The Department of Justice and the Federal Trade Commission on April 10 issued Antitrust Policy Statement on Sharing of Cybersecurity Information, a joint policy statement that provides critical infrastructure industries the clarity they need to share cybersecurity information among themselves to combat cyber threats without violating the antitrust laws those agencies enforce. The agencies note that “properly designed cyber threat information sharing is not likely to raise antitrust concerns and can help secure the nation’s networks of information and resources.” The benefits of sharing this highly technical information are significant: sharing increases the security, availability, integrity, and efficiency of information systems, which in turn, leads to a more secure and productive nation. The agencies make clear that they “do not believe that antitrust is—or should be—a roadblock to legitimate cybersecurity information sharing.” This policy statement is meant to provide more certainty to the concerns private companies have raised as the threats to our nation’s infrastructure and information systems increase in number and sophistication.

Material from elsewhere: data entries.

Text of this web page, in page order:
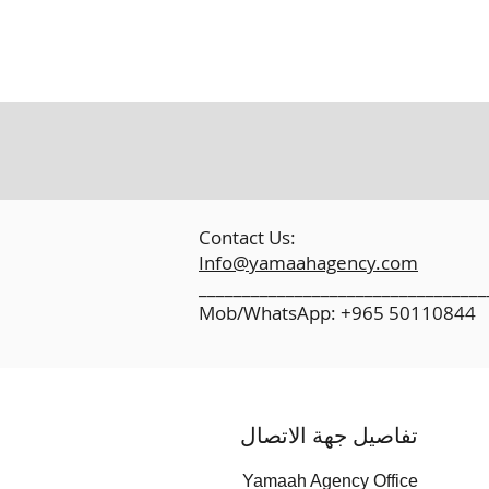
Contact Us:
Info@yamaahagency.com
Mob/WhatsApp: +965 50110844
تفاصيل جهة الاتصال
Yamaah Agency Office
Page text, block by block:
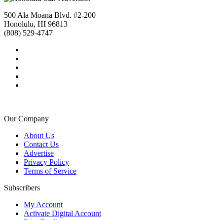
500 Ala Moana Blvd. #2-200
Honolulu, HI 96813
(808) 529-4747
Our Company
About Us
Contact Us
Advertise
Privacy Policy
Terms of Service
Subscribers
My Account
Activate Digital Account
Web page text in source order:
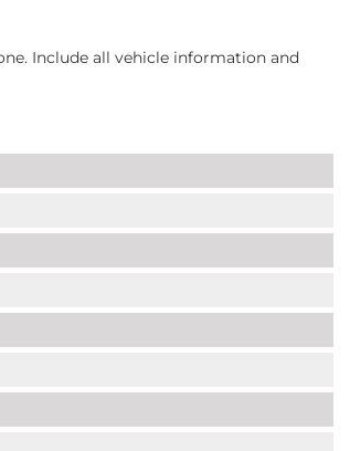
Include all vehicle information and
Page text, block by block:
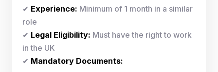
✔ Experience: Minimum of 1 month in a similar
role
✔ Legal Eligibility: Must have the right to work
in the UK
✔ Mandatory Documents:
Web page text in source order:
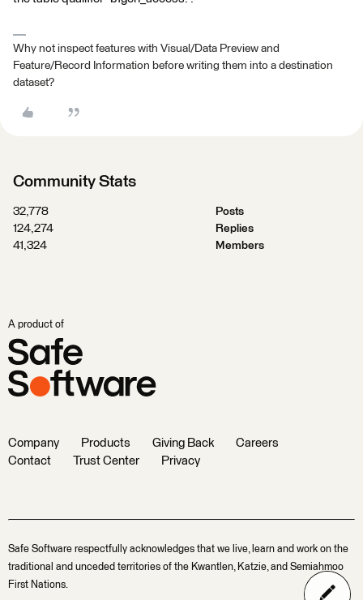
Why not inspect features with Visual/Data Preview and
Feature/Record Information before writing them into a destination
dataset?
Community Stats
32,778
Posts
124,274
Replies
41,324
Members
A product of
Company Products Giving Back
Careers
Contact
Trust Center Privacy
Safe Software respectfully acknowledges that we live, learn and work on the
traditional and unceded territories of the Kwantlen, Katzie, and Semiahmoo
First Nations.
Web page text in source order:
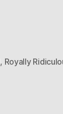
, Royally
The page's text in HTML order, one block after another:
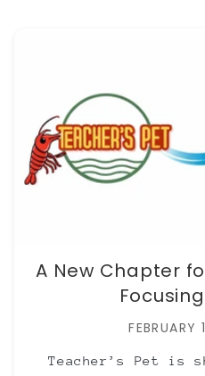
A New Chapter
Teacher’s Pet is
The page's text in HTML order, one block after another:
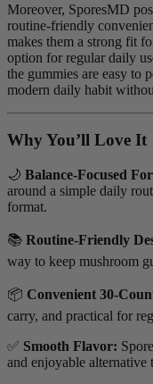
Moreover, SporesMD
routine-friendly
makes them a strong fit
option for regular daily
the gummies are easy to
modern daily habit
Why You’ll Love It
🌙 Balance-Focused
around a simple daily
format.
📚 Routine-Friendly
way to keep mushroom
📦 Convenient 30-
carry, and practical for
✅ Smooth Flavor:
and enjoyable alternative
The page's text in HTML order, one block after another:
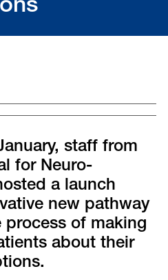
staff from
for Neuro-
a launch
new pathway
of making
about their
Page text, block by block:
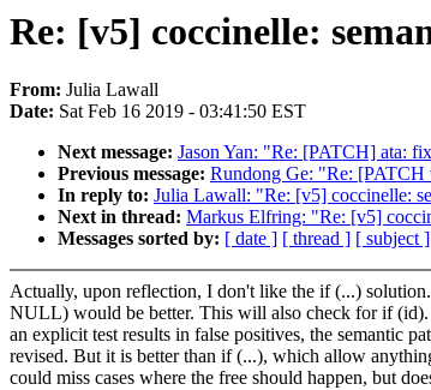
Re: [v5] coccinelle:
From: Julia Lawall
Date: Sat Feb 16 2019 - 03:41:50 EST
Next message: Jason Yan: "Re: [PATCH] ata:
Previous message: Rundong Ge: "Re: [PATCH
In reply to: Julia Lawall: "Re: [v5] coccinelle:
Next in thread: Markus Elfring: "Re: [v5]
Messages sorted by: [ date ] [ thread ] [ subject ]
Actually, upon reflection, I don't like the if (...)
NULL) would be better. This will also check for if
an explicit test results in false positives, the semantic
revised. But it is better than if (...), which allow
could miss cases where the free should happen, but
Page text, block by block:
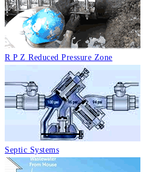
R P Z Reduced Pressure Zone
Septic Systems
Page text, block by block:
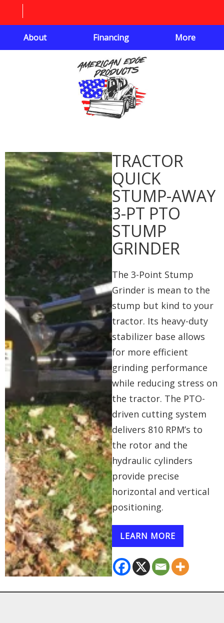
About Financing More
TRACTOR
QUICK
STUMP-AWAY
3-PT PTO
STUMP
GRINDER
The 3-Point Stump
Grinder is mean to the
stump but kind to your
tractor. Its heavy-duty
stabilizer base allows
for more efficient
grinding performance
while reducing stress on
the tractor. The PTO-
driven cutting system
delivers 810 RPM’s to
the rotor and the
hydraulic cylinders
provide precise
horizontal and vertical
positioning.
LEARN MORE
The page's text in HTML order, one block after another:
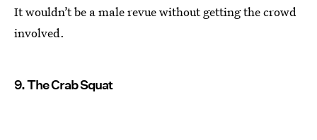
It wouldn’t be a male revue without getting the crowd
involved.
9. The Crab Squat
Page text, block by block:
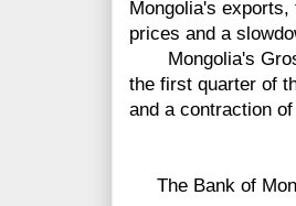
Mongolia's
prices and a
Mongolia's
the first quarter of
and a contraction
The Bank of
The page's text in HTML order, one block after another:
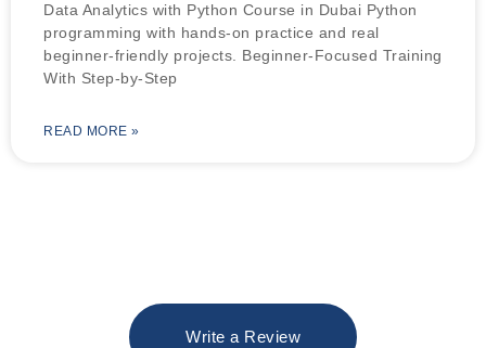
Data Analytics with Python Course in Dubai Python
programming with hands-on practice and real
beginner-friendly projects. Beginner-Focused Training
With Step-by-Step
READ MORE »
Write a Review
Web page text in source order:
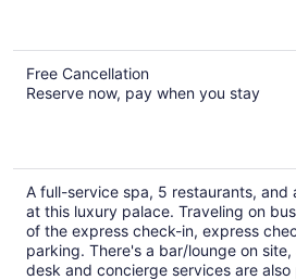
Free Cancellation
Reserve now, pay when you stay
A full-service spa, 5 restaurants, and
at this luxury palace. Traveling on
of the express check-in, express
parking. There's a bar/lounge on
desk and concierge services are also
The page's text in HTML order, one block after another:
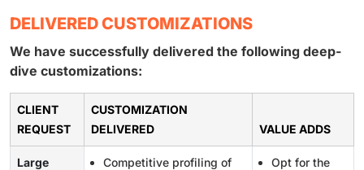
DELIVERED CUSTOMIZATIONS
We have successfully delivered the following deep-
dive customizations:
CLIENT
REQUEST
CUSTOMIZATION
DELIVERED
VALUE ADDS
Large
Competitive profiling of
Opt for the
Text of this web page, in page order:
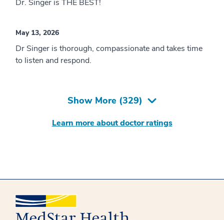
Dr. Singer is THE BEST!
May 13, 2026
Dr Singer is thorough, compassionate and takes time
to listen and respond.
Show More (329)
Learn more about doctor ratings
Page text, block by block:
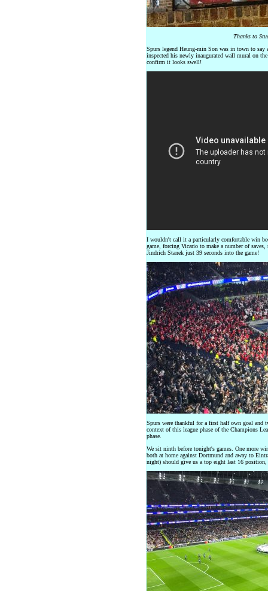
Thanks to
Spurs legend Heung-min Son was in town to say
inspected his newly inaugurated wall mural on
confirm it looks swell!
I wouldn't call it a particularly comfortable win
game, forcing Vicario to make a number of
Jindrich Stanek just 39 seconds into the game!
Spurs were thankful for a first half own goal and
context of this league phase of the Champions
phase.
We sit ninth before tonight's games. One more
both at home against Dortmund and away to
night) should give us a top eight last 16
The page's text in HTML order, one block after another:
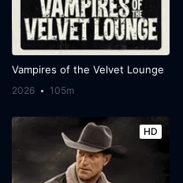
Vampires of the Velvet Lounge
2026 105m
HD
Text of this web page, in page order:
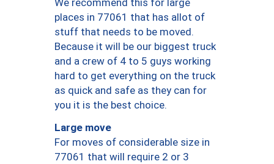
We recommend this for large
places in 77061 that has allot of
stuff that needs to be moved.
Because it will be our biggest truck
and a crew of 4 to 5 guys working
hard to get everything on the truck
as quick and safe as they can for
you it is the best choice.
Large move
For moves of considerable size in
77061 that will require 2 or 3
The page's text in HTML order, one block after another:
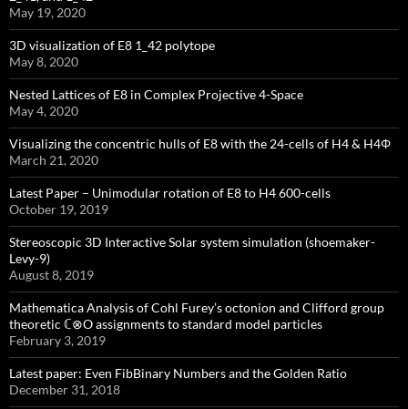
May 19, 2020
3D visualization of E8 1_42 polytope
May 8, 2020
Nested Lattices of E8 in Complex Projective 4-Space
May 4, 2020
Visualizing the concentric hulls of E8 with the 24-cells of H4 & H4Φ
March 21, 2020
Latest Paper – Unimodular rotation of E8 to H4 600-cells
October 19, 2019
Stereoscopic 3D Interactive Solar system simulation (shoemaker-
Levy-9)
August 8, 2019
Mathematica Analysis of Cohl Furey’s octonion and Clifford group
theoretic ℂ⊗O assignments to standard model particles
February 3, 2019
Latest paper: Even FibBinary Numbers and the Golden Ratio
December 31, 2018
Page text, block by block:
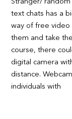
Stranger/
text chats has a
way of free video
them and take
course, there
digital camera
distance.
individuals with
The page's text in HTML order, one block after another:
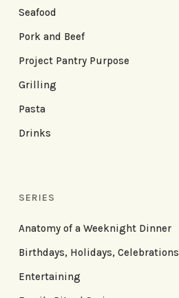
Seafood
Pork and Beef
Project Pantry Purpose
Grilling
Pasta
Drinks
SERIES
Anatomy of a Weeknight Dinner
Birthdays, Holidays, Celebrations
Entertaining
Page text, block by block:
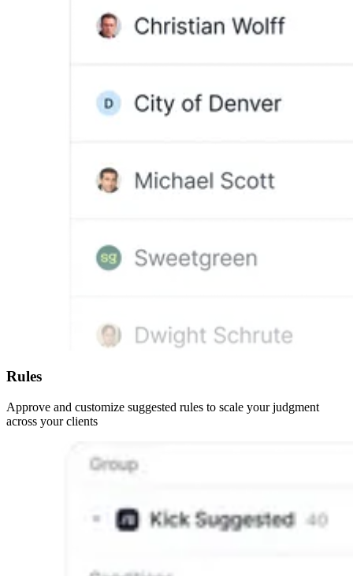
Rules
Approve and customize suggested rules to scale your judgment
across your clients
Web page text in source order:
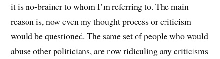
it is no-brainer to whom I’m referring to. The main
reason is, now even my thought process or criticism
would be questioned. The same set of people who would
abuse other politicians, are now ridiculing any criticisms
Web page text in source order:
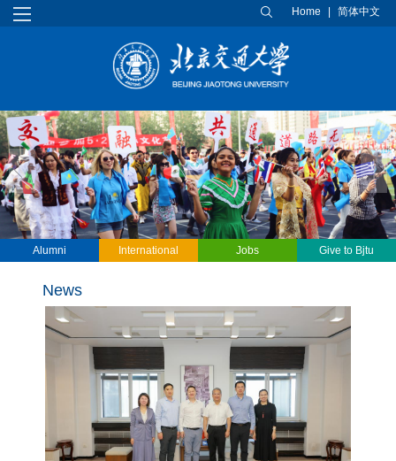
Home 简体中文
Alumni
International
Jobs Give to Bjtu
News
Previous
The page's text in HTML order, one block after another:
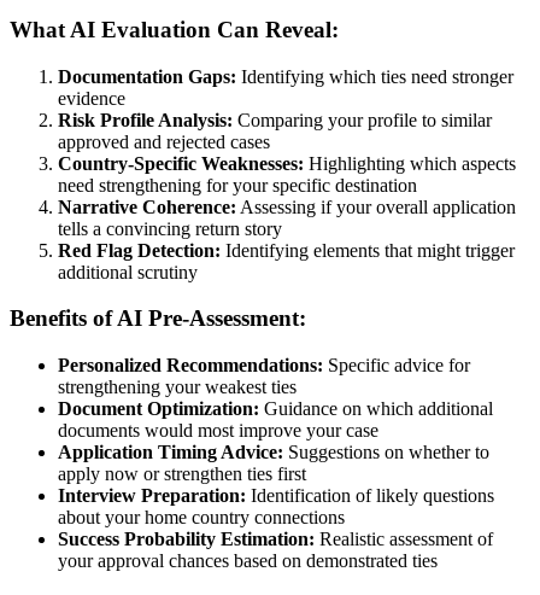
What AI Evaluation Can Reveal:
Documentation Gaps: Identifying which ties need stronger
evidence
Risk Profile Analysis: Comparing your profile to similar
approved and rejected cases
Country-Specific Weaknesses: Highlighting which aspects
need strengthening for your specific destination
Narrative Coherence: Assessing if your overall application
tells a convincing return story
Red Flag Detection: Identifying elements that might trigger
additional scrutiny
Benefits of AI Pre-Assessment:
Personalized Recommendations: Specific advice for
strengthening your weakest ties
Document Optimization: Guidance on which additional
documents would most improve your case
Application Timing Advice: Suggestions on whether to
apply now or strengthen ties first
Interview Preparation: Identification of likely questions
about your home country connections
Success Probability Estimation: Realistic assessment of
your approval chances based on demonstrated ties
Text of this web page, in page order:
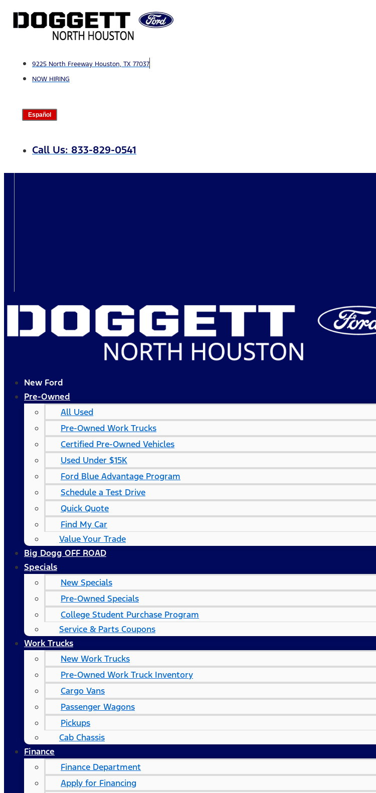
Skip
9225 North Freeway Houston, TX 77037
NOW HIRING
Español
Call Us: 833-829-0541
New Ford
Pre-Owned
All Used
Pre-Owned Work Trucks
Certified Pre-Owned Vehicles
Used Under $15K
Ford Blue Advantage Program
Schedule a Test Drive
Quick Quote
Find My Car
Value Your Trade
Big Dogg OFF ROAD
Specials
New Specials
Pre-Owned Specials
College Student Purchase Program
Service & Parts Coupons
Work Trucks
New Work Trucks
Pre-Owned Work Truck Inventory
Cargo Vans
Passenger Wagons
Pickups
Cab Chassis
Finance
Finance Department
Apply for Financing
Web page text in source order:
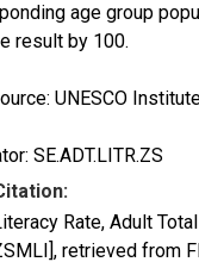
age group
result by 100.
UNESCO
SE.ADT.LITR.ZS
Rate, Adult
retrieved from
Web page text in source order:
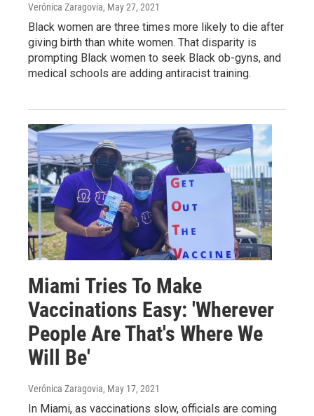
Verónica Zaragovia, May 27, 2021
Black women are three times more likely to die after
giving birth than white women. That disparity is
prompting Black women to seek Black ob-gyns, and
medical schools are adding antiracist training.
Miami Tries To Make
Vaccinations Easy: 'Wherever
People Are That's Where We
Will Be'
Verónica Zaragovia, May 17, 2021
In Miami, as vaccinations slow, officials are coming
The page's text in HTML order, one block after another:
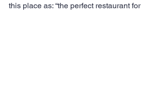
this place as: “the perfect restaurant for
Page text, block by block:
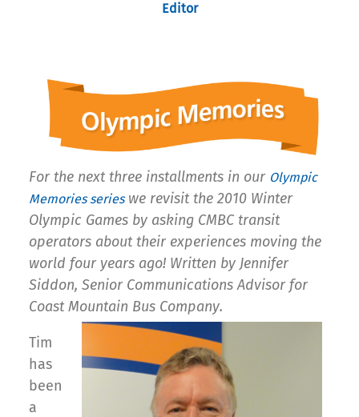
Editor
For the next three installments in our Olympic
Memories serieswe revisit the 2010 Winter
Olympic Games by asking CMBC transit
operators about their experiences moving the
world four years ago! Written by Jennifer
Siddon, Senior Communications Advisor for
Coast Mountain Bus Company.
Tim
has
been
a
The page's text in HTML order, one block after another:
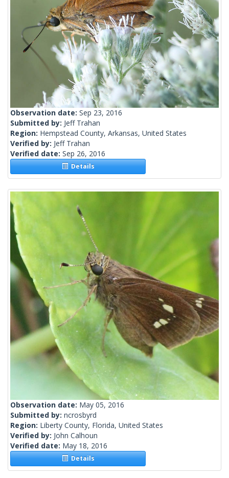
Observation date: Sep 23, 2016
Submitted by: Jeff Trahan
Region: Hempstead County, Arkansas, United States
Verified by: Jeff Trahan
Verified date: Sep 26, 2016
Details
Observation date: May 05, 2016
Submitted by: ncrosbyrd
Region: Liberty County, Florida, United States
Verified by: John Calhoun
Verified date: May 18, 2016
Details
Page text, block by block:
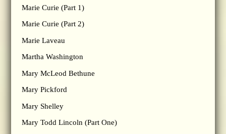
Marie Curie (Part 1)
Marie Curie (Part 2)
Marie Laveau
Martha Washington
Mary McLeod Bethune
Mary Pickford
Mary Shelley
Mary Todd Lincoln (Part One)
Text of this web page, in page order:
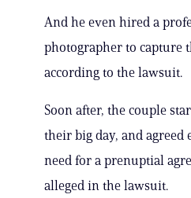
And he even hired a
photographer to capture
according to the lawsuit.
Soon after, the couple
their big day, and agreed
need for a prenuptial
alleged in the lawsuit.
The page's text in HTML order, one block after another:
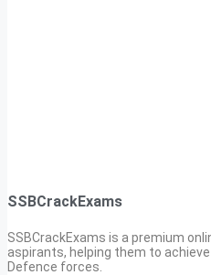
SSBCrackExams
SSBCrackExams is a premium
aspirants, helping them to
Defence forces.
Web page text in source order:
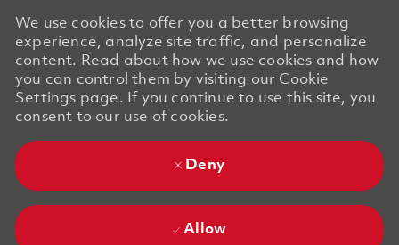
We use cookies to offer you a better browsing
experience, analyze site traffic, and personalize
content. Read about how we use cookies and how
you can control them by visiting our Cookie
Settings page. If you continue to use this site, you
consent to our use of cookies.
Deny
Allow
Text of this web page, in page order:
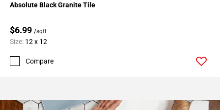
Absolute Black Granite Tile
$6.99 /sqft
Size: 12 x 12
Compare

The ABA noted the companies’ antitrust concerns with respect to this information sharing last November. In its publication, A Playbook for Cyber Events, the Standing Committee on Law and National Security stated that “antitrust concerns have triggered suspicion about close coordination among corporate competitors including discussions of cybersecurity information sharing.” The Committee went on to state that it would be appropriate for companies collaborating on cybersecurity information sharing to address antitrust concerns, while highlighting that DOJ’s guidance and discussions with former Antitrust Division attorneys support the notion that antitrust is not a roadblock to properly conducted cyber-related information sharing.
The DOJ/FTC policy statement is another way the Obama Administration is assisting the critical infrastructure industry to protect itself, and the nation, against cybersecurity attacks. President Obama’s February 2013 Executive Order 13636, Improving Critical Infrastructure Cybersecurity, recognized cyber threats as “one of the most serious national security challenges we must confront” and highlighted the critical need for private entities to share information about cybersecurity in order to secure the nation’s IT infrastructure. The Order instructed the National Institute of Standards and Technology (NIST) to develop a set of voluntary standards and processes that private industry, particularly critical infrastructure, could use to address these cyber risks. More information about the recently issued NIST Framework can be found in our February 12, 2014, Client Alert.
The joint policy statement echoes a DOJ business review letter issued in 2000 to the Electric Power Research Institute (EPRI), a nonprofit organization committed to providing and disseminating science and technology-based solutions to problems facing the energy industry. EPRI had sought a statement of DOJ’s antitrust enforcement intentions with respect to EPRI’s proposed information exchange designed to reduce security risks in the energy industries due to the market participants and their supply chains increasing dependence on computers and interconnectivity. The Antitrust Division determined that the proposed information exchange of best practices and information related to cybersecurity vulnerabilities would not restrict competition in any of the energy-related markets because the information exchange was limited to only physical and cybersecurity issues and excluded discussions on company-specific competitively sensitive information such as price, purchasing, and future product innovations.
Anticipating the joint guidance issued on Thursday, Renata Hesse, DOJ’s Deputy Assistant Attorney General for Criminal and Civil Operations, Antitrust Division, in her January 2014 speech at the Conference on Competition and IP Policy in High-Technology Industries held in Stanford, CA, stated that while the antitrust guidance to EPRI is “now over a decade old, it remains the Antitrust Division’s current analysis that properly designed sharing of cyber-security threat information is not likely to raise antitrust concerns.”
Despite this clear statement from the country’s two antitrust agencies about their antitrust enforcement intentions with respect to cyber threat information exchange, companies must continue to exercise care to avoid sharing sensitive competitive information so as to limit exposure to private antitrust litigation.